Clinical Trials Directory

Trials / Completed

CompletedNCT01552733

Robotic Therapy Early After Stroke Events

Status
Completed
Phase
N/A
Study type
Interventional
Enrollment
80 (actual)
Sponsor
NHS Greater Glasgow and Clyde · Academic / Other
Sex
All
Age
18 Years
Healthy volunteers
Not accepted

Summary

Weakness and impairment of the upper limb is a common contributing factor to post stroke disability. Specially designed robotic systems have been developed to try to improve this. The investigators already know that their use helps improve limb function after stroke when it has been present for many months. The investigators do not know whether they can help early after stroke and enhance recovery of limb function, and perhaps prevent weakness becoming chronic.

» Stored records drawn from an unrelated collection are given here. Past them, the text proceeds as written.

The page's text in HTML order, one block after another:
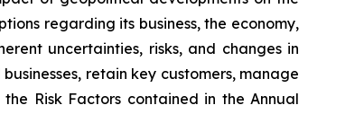
regarding its business, the economy,
uncertainties, risks, and changes in
retain key customers, manage
Risk Factors contained in the Annual
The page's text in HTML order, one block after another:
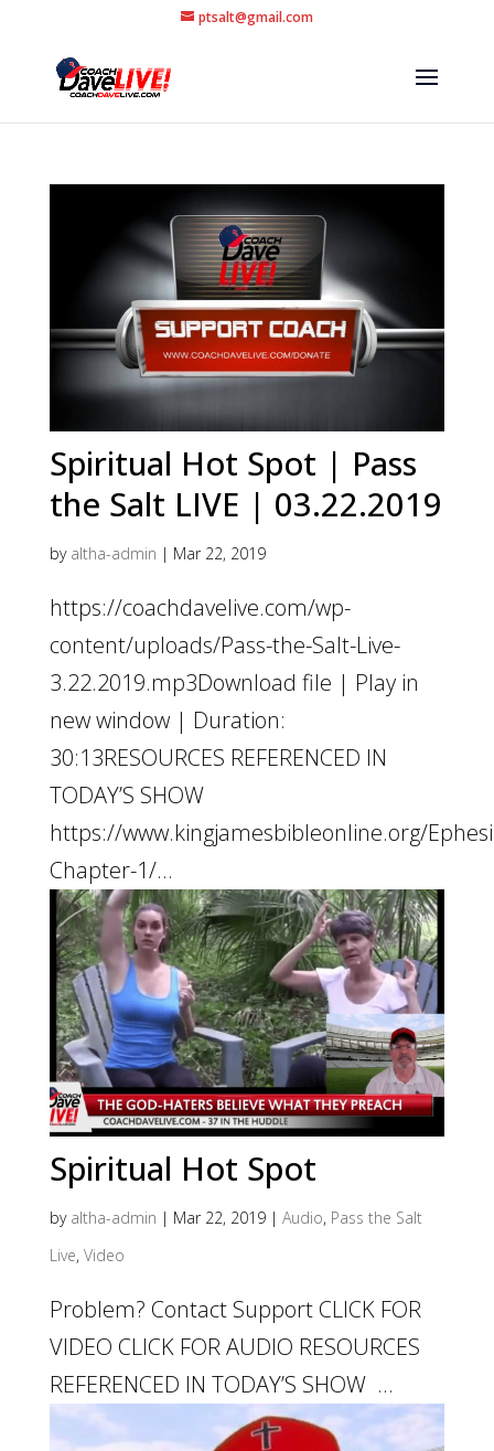
ptsalt@gmail.com
Spiritual Hot Spot | Pass
the Salt LIVE | 03.22.2019
by altha-admin | Mar 22, 2019
https://coachdavelive.com/wp-
content/uploads/Pass-the-Salt-Live-
3.22.2019.mp3Download file | Play in
new window | Duration:
30:13RESOURCES REFERENCED IN
TODAY’S SHOW
https://www.kingjamesbibleonline.org/
Chapter-1/...
Spiritual Hot Spot
by altha-admin | Mar 22, 2019| Audio, Pass the Salt
Live, Video
Problem? Contact Support CLICK FOR
VIDEO CLICK FOR AUDIO RESOURCES
REFERENCED IN TODAY’S SHOW ...
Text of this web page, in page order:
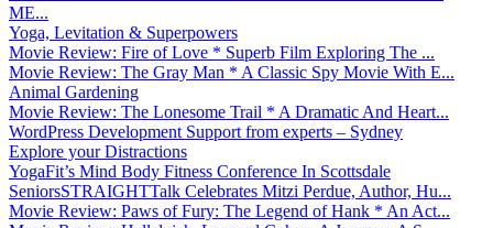
ME...
Yoga, Levitation & Superpowers
Movie Review: Fire of Love * Superb Film Exploring The ...
Movie Review: The Gray Man * A Classic Spy Movie With E...
Animal Gardening
Movie Review: The Lonesome Trail * A Dramatic And Heart...
WordPress Development Support from experts – Sydney
Explore your Distractions
YogaFit’s Mind Body Fitness Conference In Scottsdale
SeniorsSTRAIGHTTalk Celebrates Mitzi Perdue, Author, Hu...
Movie Review: Paws of Fury: The Legend of Hank * An Act...
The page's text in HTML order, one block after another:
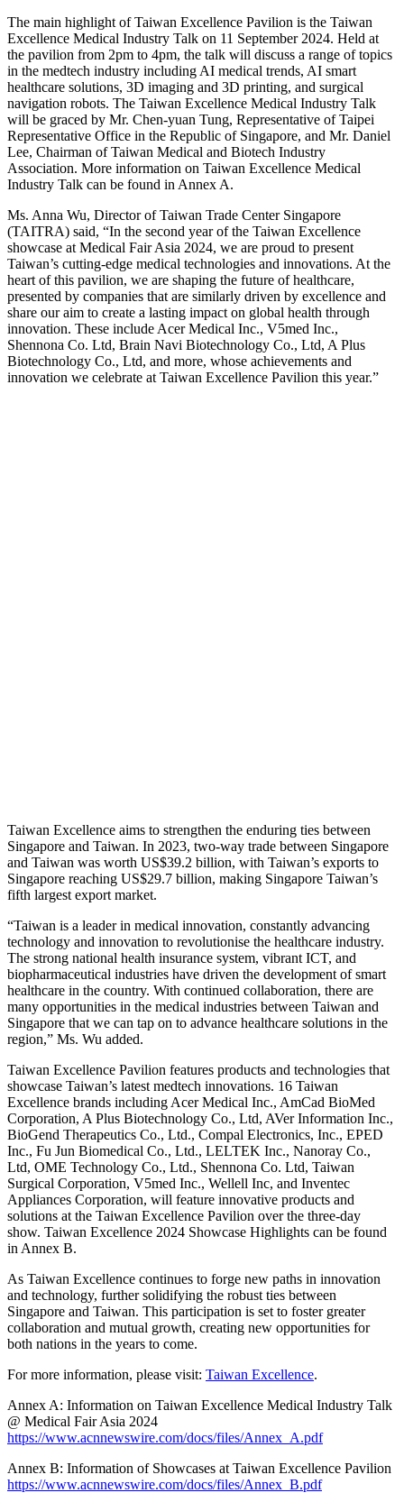
The main highlight of Taiwan Excellence Pavilion is the Taiwan
Excellence Medical Industry Talk on 11 September 2024. Held at
the pavilion from 2pm to 4pm, the talk will discuss a range of topics
in the medtech industry including AI medical trends, AI smart
healthcare solutions, 3D imaging and 3D printing, and surgical
navigation robots. The Taiwan Excellence Medical Industry Talk
will be graced by Mr. Chen-yuan Tung, Representative of Taipei
Representative Office in the Republic of Singapore, and Mr. Daniel
Lee, Chairman of Taiwan Medical and Biotech Industry
Association. More information on Taiwan Excellence Medical
Industry Talk can be found in Annex A.
Ms. Anna Wu, Director of Taiwan Trade Center Singapore
(TAITRA) said, “In the second year of the Taiwan Excellence
showcase at Medical Fair Asia 2024, we are proud to present
Taiwan’s cutting-edge medical technologies and innovations. At the
heart of this pavilion, we are shaping the future of healthcare,
presented by companies that are similarly driven by excellence and
share our aim to create a lasting impact on global health through
innovation. These include Acer Medical Inc., V5med Inc.,
Shennona Co. Ltd, Brain Navi Biotechnology Co., Ltd, A Plus
Biotechnology Co., Ltd, and more, whose achievements and
innovation we celebrate at Taiwan Excellence Pavilion this year.”
Taiwan Excellence aims to strengthen the enduring ties between
Singapore and Taiwan. In 2023, two-way trade between Singapore
and Taiwan was worth US$39.2 billion, with Taiwan’s exports to
Singapore reaching US$29.7 billion, making Singapore Taiwan’s
fifth largest export market.
“Taiwan is a leader in medical innovation, constantly advancing
technology and innovation to revolutionise the healthcare industry.
The strong national health insurance system, vibrant ICT, and
biopharmaceutical industries have driven the development of smart
healthcare in the country. With continued collaboration, there are
many opportunities in the medical industries between Taiwan and
Singapore that we can tap on to advance healthcare solutions in the
region,” Ms. Wu added.
Taiwan Excellence Pavilion features products and technologies that
showcase Taiwan’s latest medtech innovations. 16 Taiwan
Excellence brands including Acer Medical Inc., AmCad BioMed
Corporation, A Plus Biotechnology Co., Ltd, AVer Information Inc.,
BioGend Therapeutics Co., Ltd., Compal Electronics, Inc., EPED
Inc., Fu Jun Biomedical Co., Ltd., LELTEK Inc., Nanoray Co.,
Ltd, OME Technology Co., Ltd., Shennona Co. Ltd, Taiwan
Surgical Corporation, V5med Inc., Wellell Inc, and Inventec
Appliances Corporation, will feature innovative products and
solutions at the Taiwan Excellence Pavilion over the three-day
show. Taiwan Excellence 2024 Showcase Highlights can be found
in Annex B.
As Taiwan Excellence continues to forge new paths in innovation
and technology, further solidifying the robust ties between
Singapore and Taiwan. This participation is set to foster greater
collaboration and mutual growth, creating new opportunities for
both nations in the years to come.
For more information, please visit: Taiwan Excellence.
Annex A: Information on Taiwan Excellence Medical Industry Talk
@ Medical Fair Asia 2024
https://www.acnnewswire.com/docs/files/Annex_A.pdf
Annex B: Information of Showcases at Taiwan Excellence Pavilion
https://www.acnnewswire.com/docs/files/Annex_B.pdf

The investigators plan a randomised controlled blinded study to explore the benefits of robot assisted therapy early after stroke in 80 stroke survivors. Participants will be randomised by 7 days after stroke to standard care or to robotic therapy (40 participants per study group). Standard of care will be rehabilitation therapy according to local guidelines delivered by NHS multidisciplinary team. Robotic therapy sessions lasts approximately one hour and consists of a series of tasks in first the unimpaired then impaired limb. The robotic-assisted therapy will consist of a series of taks including circle-drawing, reaching targets and holding/moving against moderate resistance. Twelve sessions of therapy within the first 4 weeks after randomisation will be delivered. This study will take 3 years to complete.

Conditions

Interventions

TypeNameDescription
DEVICE'Inmotion Arm Robot'To improve limb function in those with limb impairment
OTHERStandard of careRehabilitation Therapy

Timeline

Start date
2012-03-01
Primary completion
2016-03-16
Completion
2016-03-16
First posted
2012-03-13
Last updated
2017-01-27

Locations

1 site across 1 country: United Kingdom

Source: ClinicalTrials.gov record NCT01552733. Inclusion in this directory is not an endorsement.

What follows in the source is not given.